Thanks for your help!

jimdempseyatthecove · ‎12-28-2015

In spin_ranmar_rejection_test, remove i,j from being declared as threadprivate and save, and place into the tread private RNG_P, and initialize at initialization of other data members. The Dummy argument RNG will then be used to reference its enclosed i an j. The de-reference of the Dummy RNG should be faster than the locating of the tls data then dereferencing that.
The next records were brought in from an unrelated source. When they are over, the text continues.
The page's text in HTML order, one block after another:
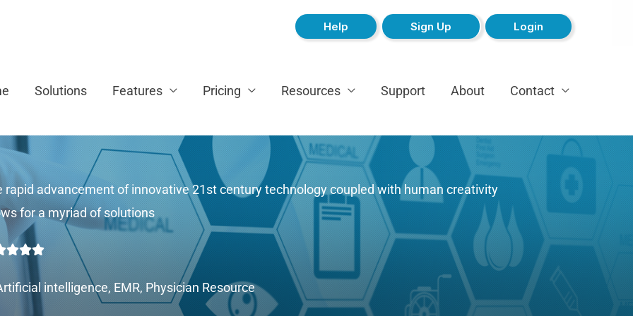
Help Sign Up Login
Solutions Features Pricing Resources Support About Contact
rapid advancement of innovative 21st century technology coupled with human creativity
for a myriad of solutions
Rated
5
out
intelligence, EMR, Physician Resource
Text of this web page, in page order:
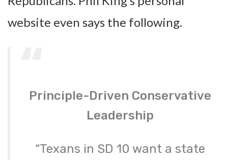
website even says the following.
Principle-Driven Conservative
Leadership
“Texans in SD 10 want a state
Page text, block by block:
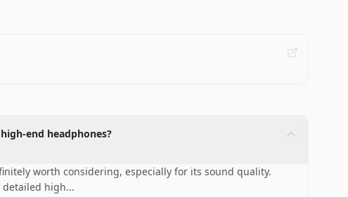
end headphones?
worth considering, especially for its sound quality.
detailed high...
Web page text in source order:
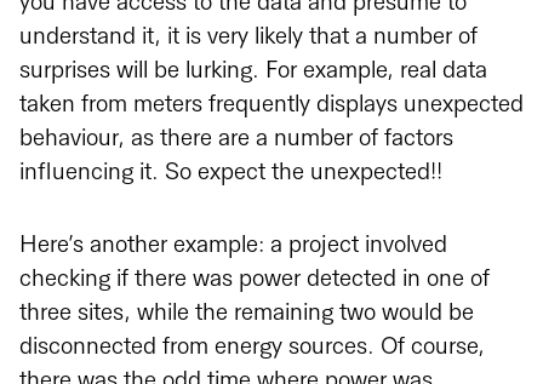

To avoid confusion, I suggest you make the thread private COMMON name (holding RNG_P) as tlsRNG.

      MODULE RANMAR_MOD
            
        TYPE RANMAR_T
          integer*4 urndm(97), crndm, cdrndm, cmrndm, i4opt, ixx, jxx,  
     *fool_optimizer,rng_seed,rng_array(128)
          integer*4 :: i,j
          real*4 twom24
        END TYPE RANMAR_T

        TYPE(RANMAR_T), POINTER :: RNG_P 
          COMMON/tlsRNG/ RNG_P 
C$OMP0THREADPRIVATE(/tlsRNG/)

      END MODULE RANMAR_MOD

and

      REAL*8 FUNCTION spin_rejection_test(qel,medium,elke,beta2,q1,cost,
     *spin_index,is_single,RNG)
      USE RANMAR_MOD
      implicit none
      TYPE(RANMAR_T) :: RNG
      ...
C      integer*4 i,j,k
C      save i,j
C C$OMP0THREADPRIVATE(i,j)
        integer*4 k
      IF (( spin_index )) THEN
        spin_index = .false.
        IF (( beta2 .GE. b2spin_min )) THEN
          ai = (beta2 - b2spin_min)*dbeta2i
          RNG%i = ai
          ai = ai - RNG%i
          RNG%i =  RNG%i + 15 + 1
        ELSE IF(( elke .GT. espml )) THEN
          ai = (elke - espml)*dleneri
          RNG%i = ai
          ai = ai - RNG%i
        ELSE
          RNG%i = 0
          ai = -1
        END IF
... continue changing references to i and j

Note, you can use ASSOCIATE i => RNG%I And same with j (remember to END ASSOCIATE).

Jim Dempsey

View solution in original post

jimdempseyatthecove · ‎12-03-2015

I do not see anything in your provided code that is calling for_write_seq_lis_xmit.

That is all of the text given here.